Política

Jaques Wagner surpreende e apoia PEC que retira poder do Supremo

A orientação do PT era de voto contrário

Foto: Roque de Sá | Agência Senado
Senador Jaques Wagner (PT-BA): "O meu voto será sim"

A proposta de emenda à Constituição que limita decisões monocráticas no Judiciário (PEC 8/2021), foi aprovada no Senado em dois turnos, com 52 votos favoráveis (3 a mais que o necessário) e 18 contrários e agora vai para apreciação da Câmara dos Deputados.

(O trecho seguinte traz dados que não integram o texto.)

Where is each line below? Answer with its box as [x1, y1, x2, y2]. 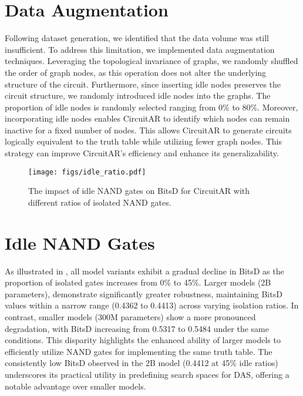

Apresentado pelo senador Oriovisto Guimarães (Podemos-PR), o texto veda a concessão de decisão monocrática que suspenda a eficácia de lei. Decisão monocrática é aquela proferida por apenas um magistrado — em contraposição à decisão colegiada, que é tomada por um conjunto de ministros (tribunais superiores) ou desembargadores (tribunais de segunda instância). Senadores decidiram retirar da proposta trecho que estabelecia prazos para os pedidos de vista. 

Oriovisto agradeceu a todos os senadores pelo debate democrático em torno da proposta e, em especial, ao presidente do Senado, Rodrigo Pacheco, por garantir ampla discussão à matéria. Ele também elogiou o trabalho do relator, Esperidião Amin (PP-SC), por aperfeiçoar o texto.

— Eu luto por essa PEC há cinco anos. O equilíbrio dos Poderes voltará a este país. Eu espero que a Câmara dos Deputados não pare, continue. O Brasil precisa ser modificado, e hoje nós fizemos isso.

O relator, Esperidião Amin (PP-SC), acatou pedido do líder da maior bancada da Casa, Otto Alencar (BA), do PSD, e excluiu da PEC mudanças nas regras dos pedidos de vista (mais prazo para análise do processo).

Wagner justifica o voto

"O governo entende que essa é uma matéria entre o Legislativo e Judiciário e o governo não vai firmar posição. Agora, não falo como líder do governo e entendo que Vossa Excelência (Rodrigo Pacheco) e o senador Oriovisto Guimarães (autor da PEC) promoveram o movimento de minimizar as diferenças que fizeram parecer se tratar de uma interferência no Supremo (STF). O meu voto será sim", disse Wagner (PT-BA), líder do governo.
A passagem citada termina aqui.